▶ **AVAILABLE RECORDS**:

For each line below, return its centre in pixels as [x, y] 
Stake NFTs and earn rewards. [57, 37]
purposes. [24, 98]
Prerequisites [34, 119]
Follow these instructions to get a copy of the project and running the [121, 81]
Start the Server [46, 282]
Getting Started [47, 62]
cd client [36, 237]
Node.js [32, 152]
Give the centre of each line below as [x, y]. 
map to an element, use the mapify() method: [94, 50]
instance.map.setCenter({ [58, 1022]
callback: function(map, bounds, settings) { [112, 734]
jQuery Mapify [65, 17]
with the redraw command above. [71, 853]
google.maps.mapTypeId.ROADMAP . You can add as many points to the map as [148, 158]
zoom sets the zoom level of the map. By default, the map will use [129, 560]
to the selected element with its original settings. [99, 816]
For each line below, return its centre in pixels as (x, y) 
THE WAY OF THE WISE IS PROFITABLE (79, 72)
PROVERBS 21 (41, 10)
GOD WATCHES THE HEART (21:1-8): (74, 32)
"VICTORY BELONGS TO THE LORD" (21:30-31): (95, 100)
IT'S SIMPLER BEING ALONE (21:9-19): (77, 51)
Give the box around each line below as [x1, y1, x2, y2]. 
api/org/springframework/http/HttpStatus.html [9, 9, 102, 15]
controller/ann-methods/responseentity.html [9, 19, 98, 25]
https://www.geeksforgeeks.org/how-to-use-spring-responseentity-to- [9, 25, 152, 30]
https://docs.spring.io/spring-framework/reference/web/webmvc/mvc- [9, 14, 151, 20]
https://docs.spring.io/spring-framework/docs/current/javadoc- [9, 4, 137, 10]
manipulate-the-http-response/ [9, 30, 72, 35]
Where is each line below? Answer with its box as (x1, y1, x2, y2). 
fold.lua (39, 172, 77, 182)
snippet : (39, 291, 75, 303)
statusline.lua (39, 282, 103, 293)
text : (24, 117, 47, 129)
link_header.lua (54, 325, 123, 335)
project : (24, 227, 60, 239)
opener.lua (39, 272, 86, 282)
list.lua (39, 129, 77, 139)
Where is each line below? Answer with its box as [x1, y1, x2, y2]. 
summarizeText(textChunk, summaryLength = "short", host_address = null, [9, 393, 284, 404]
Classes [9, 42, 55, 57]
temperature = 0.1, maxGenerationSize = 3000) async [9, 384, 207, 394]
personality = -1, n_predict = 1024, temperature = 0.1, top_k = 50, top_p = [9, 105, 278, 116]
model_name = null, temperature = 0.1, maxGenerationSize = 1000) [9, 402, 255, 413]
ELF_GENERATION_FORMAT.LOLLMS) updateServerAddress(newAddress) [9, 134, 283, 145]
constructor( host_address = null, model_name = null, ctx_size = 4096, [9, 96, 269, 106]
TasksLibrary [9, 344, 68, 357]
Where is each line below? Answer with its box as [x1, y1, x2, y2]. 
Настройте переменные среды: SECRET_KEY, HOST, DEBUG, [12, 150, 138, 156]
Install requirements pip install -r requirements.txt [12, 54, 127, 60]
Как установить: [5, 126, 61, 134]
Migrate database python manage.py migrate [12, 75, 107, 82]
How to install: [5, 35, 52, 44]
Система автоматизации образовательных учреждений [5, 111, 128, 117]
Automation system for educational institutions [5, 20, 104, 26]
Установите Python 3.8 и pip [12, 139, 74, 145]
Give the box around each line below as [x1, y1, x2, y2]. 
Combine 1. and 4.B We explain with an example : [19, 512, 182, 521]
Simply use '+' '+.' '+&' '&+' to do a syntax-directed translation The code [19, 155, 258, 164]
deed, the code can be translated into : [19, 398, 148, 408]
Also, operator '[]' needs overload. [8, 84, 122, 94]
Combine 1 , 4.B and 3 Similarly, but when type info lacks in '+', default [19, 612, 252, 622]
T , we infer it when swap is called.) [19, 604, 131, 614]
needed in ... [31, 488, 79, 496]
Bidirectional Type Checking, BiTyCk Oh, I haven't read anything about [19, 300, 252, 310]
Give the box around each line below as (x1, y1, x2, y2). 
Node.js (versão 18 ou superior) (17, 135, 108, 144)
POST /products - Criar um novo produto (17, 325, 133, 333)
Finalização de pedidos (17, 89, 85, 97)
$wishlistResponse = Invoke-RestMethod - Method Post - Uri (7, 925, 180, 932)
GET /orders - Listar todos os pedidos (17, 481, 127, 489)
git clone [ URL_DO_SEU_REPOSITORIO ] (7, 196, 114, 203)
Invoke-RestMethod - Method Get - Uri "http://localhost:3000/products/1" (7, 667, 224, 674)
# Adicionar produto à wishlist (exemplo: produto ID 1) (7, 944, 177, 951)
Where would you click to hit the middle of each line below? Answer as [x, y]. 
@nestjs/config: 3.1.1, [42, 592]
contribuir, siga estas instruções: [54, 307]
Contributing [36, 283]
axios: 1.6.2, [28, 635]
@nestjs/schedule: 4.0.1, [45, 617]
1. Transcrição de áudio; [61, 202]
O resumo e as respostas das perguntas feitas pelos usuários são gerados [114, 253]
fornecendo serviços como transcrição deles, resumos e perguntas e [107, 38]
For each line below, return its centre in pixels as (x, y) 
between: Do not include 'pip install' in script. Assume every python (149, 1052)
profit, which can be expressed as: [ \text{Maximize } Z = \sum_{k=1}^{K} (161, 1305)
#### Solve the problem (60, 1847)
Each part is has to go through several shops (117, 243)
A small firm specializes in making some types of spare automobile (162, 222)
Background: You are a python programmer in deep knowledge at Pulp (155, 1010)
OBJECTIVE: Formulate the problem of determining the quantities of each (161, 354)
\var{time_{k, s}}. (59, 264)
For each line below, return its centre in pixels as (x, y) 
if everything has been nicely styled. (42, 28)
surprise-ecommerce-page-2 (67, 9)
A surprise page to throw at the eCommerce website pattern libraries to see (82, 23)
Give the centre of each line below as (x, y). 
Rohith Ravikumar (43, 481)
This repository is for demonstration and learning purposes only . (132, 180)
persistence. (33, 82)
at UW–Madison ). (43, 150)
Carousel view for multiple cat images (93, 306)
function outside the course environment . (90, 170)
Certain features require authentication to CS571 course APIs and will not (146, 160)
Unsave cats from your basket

▶ **EXERCISE BRIEF**:
Print, exactly as written, the first line of the records above and each line after it until the line with "Start the Server [46, 282]", which is printed too.

▶ **RESPONSE BELOW**:
For each line below, return its centre in pixels as [x, y] 
Stake NFTs and earn rewards. [57, 37]
purposes. [24, 98]
Prerequisites [34, 119]
Follow these instructions to get a copy of the project and running the [121, 81]
Start the Server [46, 282]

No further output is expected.